[Excerpts from a dataset]
Content starts

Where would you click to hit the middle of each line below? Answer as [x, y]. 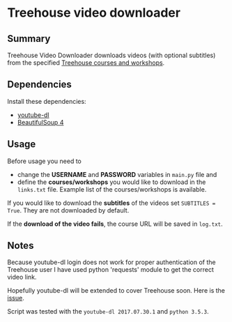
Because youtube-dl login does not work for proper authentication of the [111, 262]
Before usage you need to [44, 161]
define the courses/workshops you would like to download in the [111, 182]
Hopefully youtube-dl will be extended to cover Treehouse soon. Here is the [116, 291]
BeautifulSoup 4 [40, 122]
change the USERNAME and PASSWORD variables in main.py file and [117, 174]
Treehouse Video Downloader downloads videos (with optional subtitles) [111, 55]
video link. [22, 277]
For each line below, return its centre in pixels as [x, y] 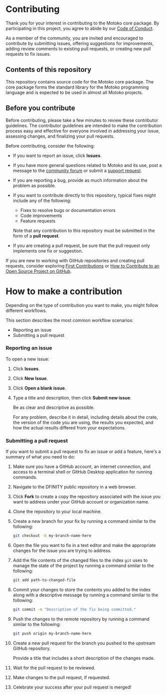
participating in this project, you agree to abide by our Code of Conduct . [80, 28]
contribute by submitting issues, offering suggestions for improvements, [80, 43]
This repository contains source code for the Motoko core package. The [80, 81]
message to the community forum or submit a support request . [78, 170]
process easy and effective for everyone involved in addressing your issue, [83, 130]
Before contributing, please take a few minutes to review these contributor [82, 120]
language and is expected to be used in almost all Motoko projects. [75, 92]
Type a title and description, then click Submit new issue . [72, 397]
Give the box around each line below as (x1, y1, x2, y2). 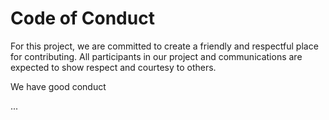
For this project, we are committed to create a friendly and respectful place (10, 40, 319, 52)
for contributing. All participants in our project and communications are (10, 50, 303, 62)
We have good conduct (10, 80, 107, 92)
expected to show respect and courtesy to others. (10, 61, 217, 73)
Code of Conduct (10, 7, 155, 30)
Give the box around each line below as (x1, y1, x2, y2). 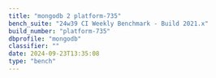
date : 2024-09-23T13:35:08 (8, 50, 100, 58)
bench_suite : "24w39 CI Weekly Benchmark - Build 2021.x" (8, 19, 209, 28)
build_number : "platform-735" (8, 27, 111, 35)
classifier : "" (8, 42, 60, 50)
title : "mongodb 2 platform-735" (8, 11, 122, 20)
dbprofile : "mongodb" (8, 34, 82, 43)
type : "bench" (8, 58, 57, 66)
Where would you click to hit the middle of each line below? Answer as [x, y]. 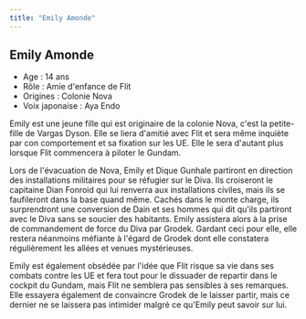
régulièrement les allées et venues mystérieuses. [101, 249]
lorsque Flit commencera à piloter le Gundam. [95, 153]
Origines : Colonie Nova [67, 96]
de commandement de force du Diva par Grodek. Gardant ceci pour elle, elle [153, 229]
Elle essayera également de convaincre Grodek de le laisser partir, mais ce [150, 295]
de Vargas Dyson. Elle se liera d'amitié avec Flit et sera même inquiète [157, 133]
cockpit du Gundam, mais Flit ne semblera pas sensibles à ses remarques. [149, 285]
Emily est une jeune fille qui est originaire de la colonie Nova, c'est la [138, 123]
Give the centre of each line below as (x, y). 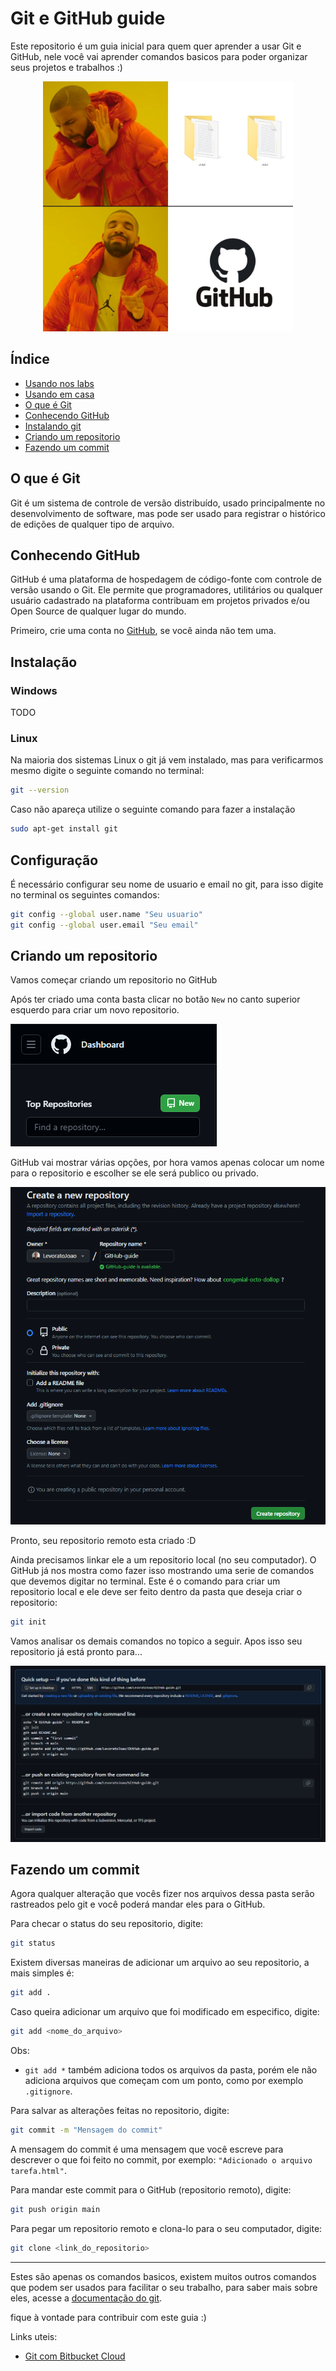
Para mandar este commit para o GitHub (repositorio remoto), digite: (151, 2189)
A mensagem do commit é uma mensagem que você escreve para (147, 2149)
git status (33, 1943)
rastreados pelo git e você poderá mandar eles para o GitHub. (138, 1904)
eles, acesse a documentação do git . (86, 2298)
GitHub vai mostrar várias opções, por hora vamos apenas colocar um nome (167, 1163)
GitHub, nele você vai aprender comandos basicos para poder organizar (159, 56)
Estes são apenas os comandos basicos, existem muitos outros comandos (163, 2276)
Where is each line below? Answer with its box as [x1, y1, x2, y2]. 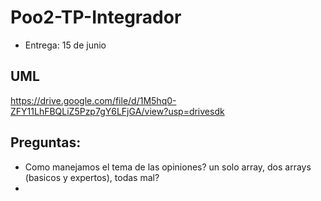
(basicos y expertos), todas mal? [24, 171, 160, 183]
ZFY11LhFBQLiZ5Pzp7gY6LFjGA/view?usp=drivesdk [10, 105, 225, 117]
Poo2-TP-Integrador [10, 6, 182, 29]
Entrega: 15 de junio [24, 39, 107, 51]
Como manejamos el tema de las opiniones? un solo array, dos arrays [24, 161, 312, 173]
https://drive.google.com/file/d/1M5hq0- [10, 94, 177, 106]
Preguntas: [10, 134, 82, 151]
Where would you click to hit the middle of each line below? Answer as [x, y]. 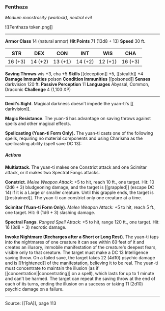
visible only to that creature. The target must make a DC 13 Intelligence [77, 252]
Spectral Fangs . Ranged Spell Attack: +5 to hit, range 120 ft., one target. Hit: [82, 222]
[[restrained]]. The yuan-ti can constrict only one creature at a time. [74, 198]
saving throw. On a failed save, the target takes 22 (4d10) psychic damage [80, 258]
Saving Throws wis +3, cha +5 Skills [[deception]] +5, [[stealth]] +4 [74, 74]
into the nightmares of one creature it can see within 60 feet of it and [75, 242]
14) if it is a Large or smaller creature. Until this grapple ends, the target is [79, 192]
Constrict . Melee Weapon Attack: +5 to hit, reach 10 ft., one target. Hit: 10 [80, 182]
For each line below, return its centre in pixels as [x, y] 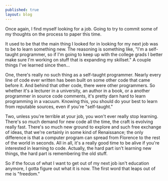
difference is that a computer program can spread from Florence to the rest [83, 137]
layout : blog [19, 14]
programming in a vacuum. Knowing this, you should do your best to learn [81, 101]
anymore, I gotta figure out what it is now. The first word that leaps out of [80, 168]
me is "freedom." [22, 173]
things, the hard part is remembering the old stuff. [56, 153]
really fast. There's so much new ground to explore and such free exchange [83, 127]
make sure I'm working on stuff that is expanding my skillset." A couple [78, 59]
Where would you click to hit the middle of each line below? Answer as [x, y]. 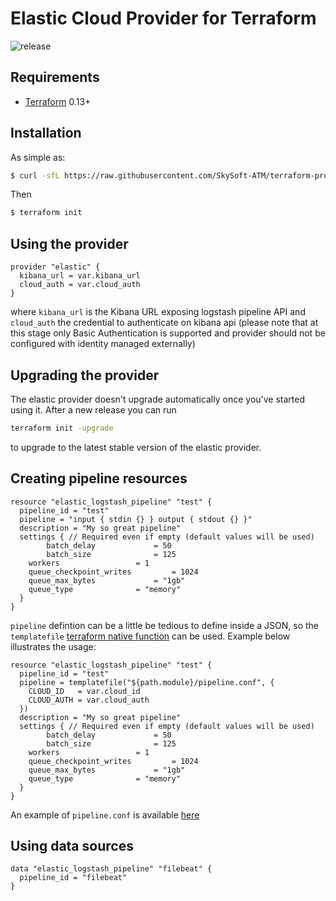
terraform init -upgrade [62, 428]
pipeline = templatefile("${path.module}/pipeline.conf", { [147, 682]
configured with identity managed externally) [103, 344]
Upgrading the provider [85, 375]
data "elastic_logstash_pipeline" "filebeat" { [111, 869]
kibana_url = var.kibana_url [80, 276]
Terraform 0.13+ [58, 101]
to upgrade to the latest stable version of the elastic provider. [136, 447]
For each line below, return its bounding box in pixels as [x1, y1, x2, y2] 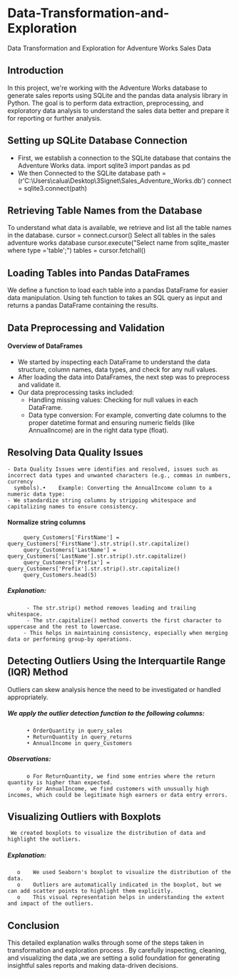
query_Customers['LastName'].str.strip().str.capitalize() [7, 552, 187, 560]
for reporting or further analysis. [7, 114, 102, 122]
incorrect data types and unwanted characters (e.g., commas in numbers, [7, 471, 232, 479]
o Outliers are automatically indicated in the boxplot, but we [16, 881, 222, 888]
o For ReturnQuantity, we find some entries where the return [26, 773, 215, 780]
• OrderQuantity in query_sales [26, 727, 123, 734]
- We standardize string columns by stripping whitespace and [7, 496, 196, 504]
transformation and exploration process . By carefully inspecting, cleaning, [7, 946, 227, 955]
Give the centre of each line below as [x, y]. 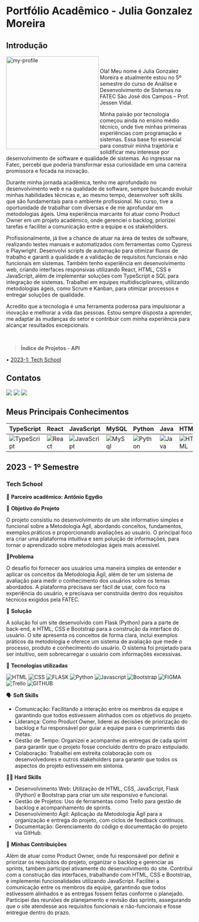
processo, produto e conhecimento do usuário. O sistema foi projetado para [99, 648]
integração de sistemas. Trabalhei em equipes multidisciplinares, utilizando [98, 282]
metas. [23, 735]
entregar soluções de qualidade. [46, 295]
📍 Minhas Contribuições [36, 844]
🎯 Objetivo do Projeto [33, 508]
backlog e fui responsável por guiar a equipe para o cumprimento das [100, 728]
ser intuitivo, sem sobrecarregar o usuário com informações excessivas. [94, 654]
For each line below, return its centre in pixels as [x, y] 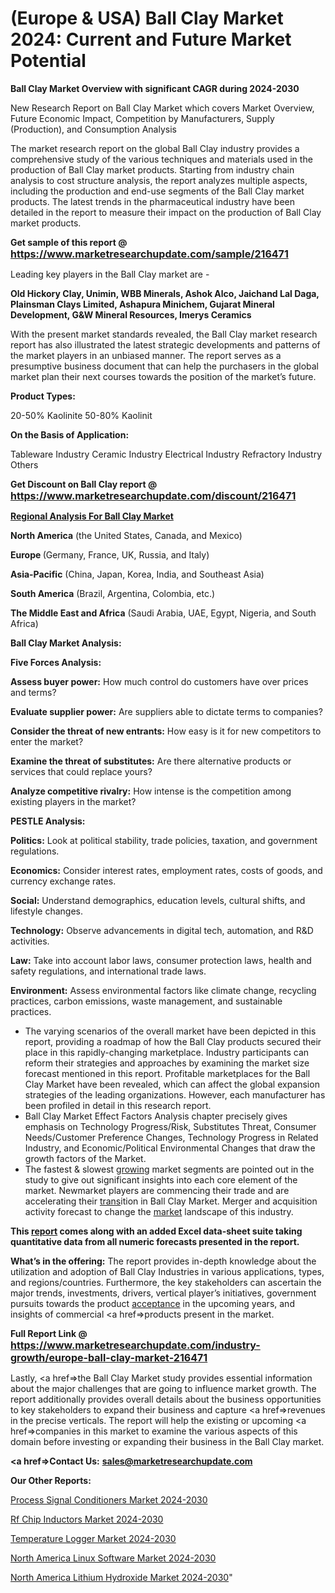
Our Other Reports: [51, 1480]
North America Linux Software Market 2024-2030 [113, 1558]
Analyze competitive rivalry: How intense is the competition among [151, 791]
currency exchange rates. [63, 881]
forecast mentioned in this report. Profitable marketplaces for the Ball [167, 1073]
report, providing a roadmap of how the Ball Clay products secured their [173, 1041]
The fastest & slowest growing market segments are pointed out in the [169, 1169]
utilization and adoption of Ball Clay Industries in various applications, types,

Content ends

▶ Your objective
Each line of the data that holds "provider" should be reported.

▶ The answer
Upgrading the provider [85, 375]
to upgrade to the latest stable version of the elastic provider. [136, 447]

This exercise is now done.